Can books fill the news media’s gaps?

October 1, 2007

The big untold stories of the early Bush years have been pouring out in an unusually rich bumper crop of books. Powerful, in-depth accounts of ineptitude, arrogance, mendacity that were largely absent from newspapers and broadcast news in the first half of the decade are now driving a remarkable rebirth of hard-cover journalism.

The subjects range from fiscal policy to warrantless surveillance, with many of the books focused on the origins and conduct of the fiasco in Iraq. Some are the tell-all memoirs of former insiders – greedy, repentant or both – but most are the off-the-clock work of mainstream journalists.

The phenomenon is the subject of a nifty, well-observed essay in the current Columbia Journalism Review by Elisabeth Sifton, a veteran book publishing executive. As much of the daily press ricochets between hyper-local coverage, consumer tips, celebrity mush and Web-borne micro-news, people who really want to know what’s going on are forced to look elsewhere. What an irony, Sifton writes, “to have books, not newspapers, … show that intellectual coherence and long-range public interest are not mere stodgy relics of the past.”

This, she acknowledges, isn’t altogether new. Journalists have long turned to books as a path to financial independence, relief from the corset of straight facts and a furlough from daily deadlines. The modern classic of the genre is the late David Halberstam’s masterly 1972 book on the engineers of the Vietnam catastrophe, “The Best and the Brightest.”

But we’re in a different age now. After all, Halberstam focused on the Kennedy-Johnson administration, and his work came out nearly four years after it ended. As good as it was, by then nobody over the mental age of 11 could be surprised by the deceit and stupidity Halberstam described. He furnished detail and meaning. He was out of the news business.

Not now. The stories these books relate are hot. They speak to the competence, honesty, integrity and motives of the people who are in charge right now. They are precisely the coverage we need from the country’s best reporters.

So if they hit the news media – the newspaper front pages, TV nightly news or Web news sites – only as an incidental byproduct of hard-cover publication, does that matter?

I think it matters a lot.

First, books are not a timely medium. Even when they’re brimming with relevance, they cannot help but bring stories that could have been told months or even years sooner. Hence, they invariably depend on news embargoes, something journalists normally bristle at. This embargo is no less harmful to the public than any other, even if it benefits the reporter.

Second, books reach a very different audience – book-readers. It’s a population that skews richer, more elite and less representative of the mass of Americans than even the shrinking audience for newspapers and TV news. And it’s much smaller.
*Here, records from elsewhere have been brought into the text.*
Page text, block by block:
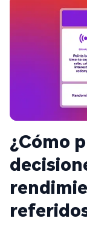
¿Cómo
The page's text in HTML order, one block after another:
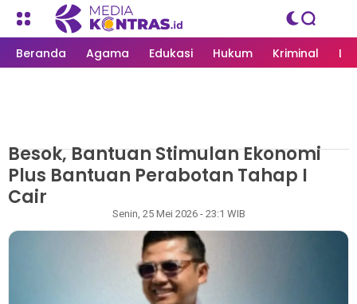
Beranda Agama Edukasi Hukum Kriminal
MEDIAKONTRAS.ID / LANGSA
Besok, Bantuan Stimulan Ekonomi
Plus Bantuan Perabotan Tahap I
Cair
Senin, 25 Mei 2026 - 23:1 WIB
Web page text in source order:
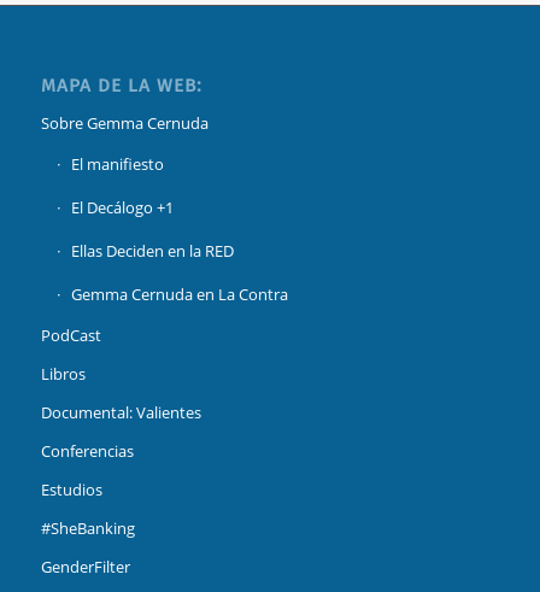
MAPA DE LA WEB:
Sobre Gemma Cernuda
El manifiesto
El Decálogo +1
Ellas Deciden en la RED
Gemma Cernuda en La Contra
PodCast
Libros
Documental: Valientes
Conferencias
Estudios
#SheBanking
GenderFilter
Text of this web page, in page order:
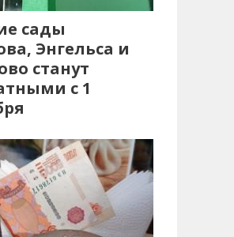
сады
Энгельса и
станут
с 1
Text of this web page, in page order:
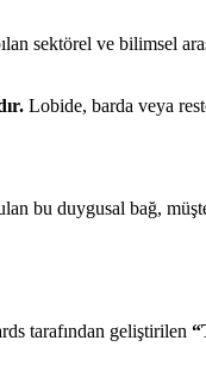
sektörel ve bilimsel
Lobide, barda veya
bu duygusal bağ,
tarafından geliştirilen
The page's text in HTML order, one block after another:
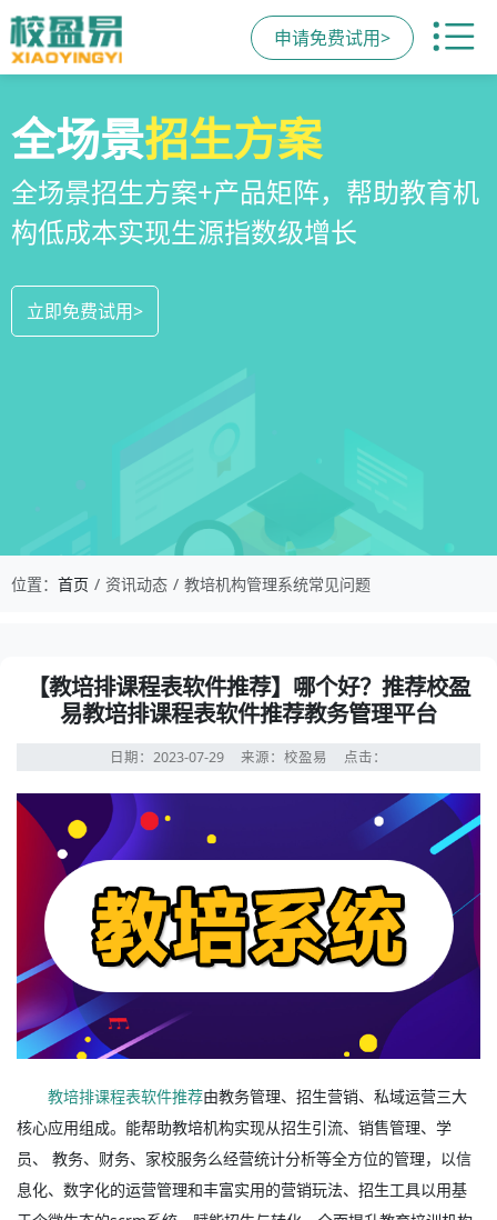
申请免费试用>
校区运营管理系统
教培机构数字化全场景运营管理系统，
全方位解决学校经营管理难题
立即免费试用>
全场景招生方案
全场景招生方案+产品矩阵，帮助教育机
构低成本实现生源指数级增长
立即免费试用>
教培机构小程序
一部手机链接机构、学员、家长，管理
更便捷，互动零距离，体验更满意
立即免费试用>
位置： 首页 资讯动态 教培机构管理系统常见问题
【教培排课程表软件推荐】哪个好？推荐校盈
易教培排课程表软件推荐教务管理平台
日期：2023-07-29 来源：校盈易 点击：
教培排课程表软件推荐由教务管理、招生营销、私域运营三大
核心应用组成。能帮助教培机构实现从招生引流、销售管理、学
员、 教务、财务、家校服务么经营统计分析等全方位的管理，以信
息化、数字化的运营管理和丰富实用的营销玩法、招生工具以用基
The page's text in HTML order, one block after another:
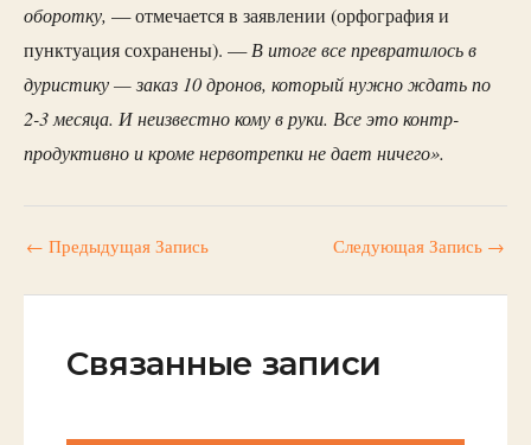
оборотку, — отмечается в заявлении (орфография и
пунктуация сохранены). —В итоге все превратилось в
дуристику — заказ 10 дронов, который нужно ждать по
2-3 месяца. И неизвестно кому в руки. Все это контр-
продуктивно и кроме нервотрепки не дает ничего».
← Предыдущая Запись Следующая Запись →
Связанные записи
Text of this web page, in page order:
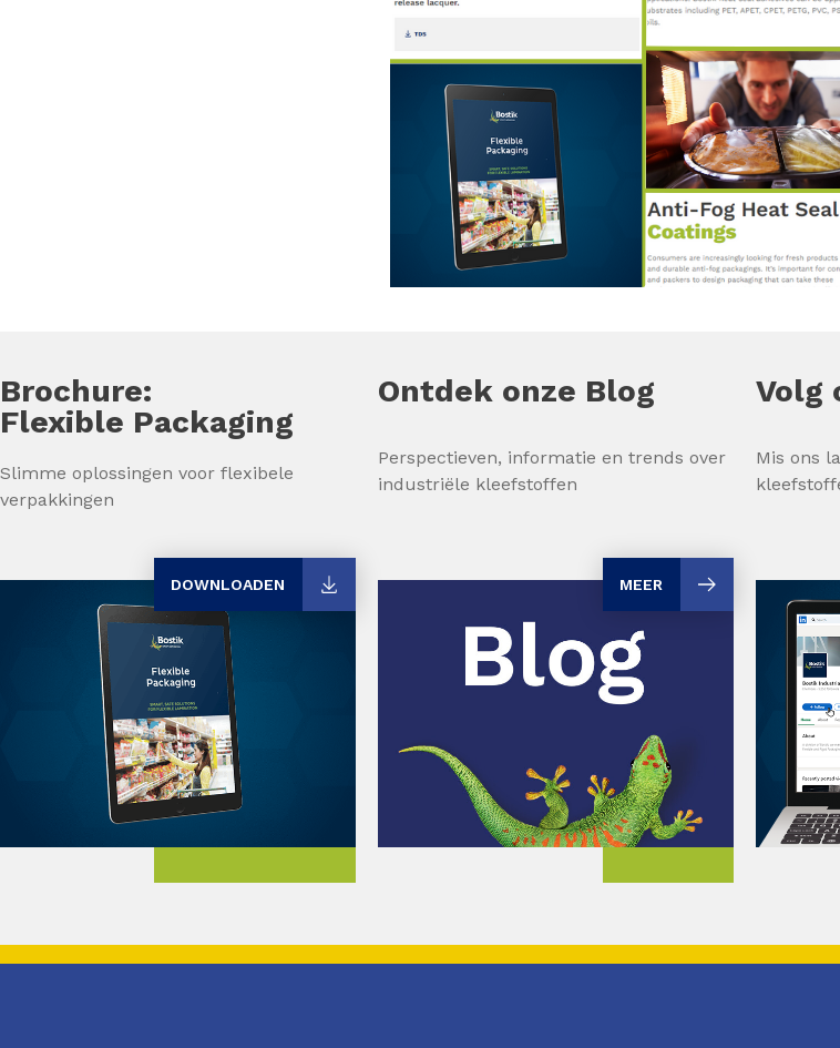
Brochure:
Flexible Packaging
Slimme oplossingen voor flexibele
verpakkingen
DOWNLOADEN
Ontdek onze Blog
Perspectieven, informatie en trends over
industriële kleefstoffen
MEER
Volg
Mis ons
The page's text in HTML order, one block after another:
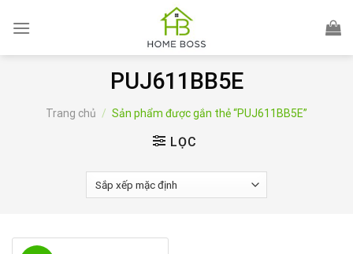
PUJ611BB5E
Trang chủ / Sản phẩm được gắn thẻ “PUJ611BB5E”
LỌC
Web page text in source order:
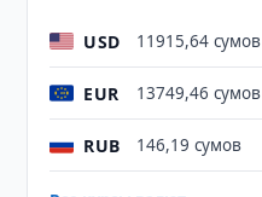
USD 11915,64 сумов
EUR 13749,46 сумов
RUB 146,19 сумов
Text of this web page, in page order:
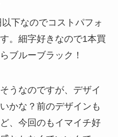
下なのでコストパフォ
。細字好きなので1本買
ブルーブラック！
うなのですが、デザイ
かな？前のデザインも
、今回のもイマイチ好
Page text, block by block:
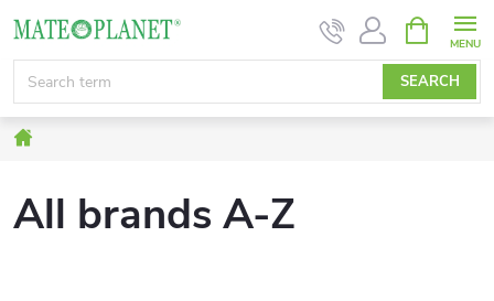
content
SEARCH
CART
All brands A-Z

Third, this means that most of the people who learn about a book’s disclosures do so through second-hand news reports or chatter spawned by its publication. So we’re back to relying on the same news media the journalists work for, except now we’re getting the stories late and in truncated form.

Finally, I worry about the incentives this arrangement insinuates deep into the profession of journalism. What happens when strong, routine coverage is nothing but a loss-leader for our best reporters, paying them little but giving them vital access and material for their next books? How does that square with their duty to make publicly significant information public – meaning now, not for an autumn ’09 book rollout?

And who will trust the news organization whose credibility is perpetually undermined because its top talent have their eye on side ventures for which they are deliberately withholding newsworthy material?

Still, as Sifton writes, “These books vindicate our confidence in the unique abilities of print media to inform, entertain and enlighten the public,” and I think that’s important. But I don’t think that was ever really in doubt.

What is in doubt is whether the best of the journalism traditions that arose in the print era will find a suitable home in the post-newspaper age. Books may be a temporary refuge or a weekend retreat, but they cannot be a primary residence. Great reporting  factual, richly detailed and burning with significance – belongs on the most powerful and most universally accessible channels we have for news, which are those that are still taking shape on the Internet.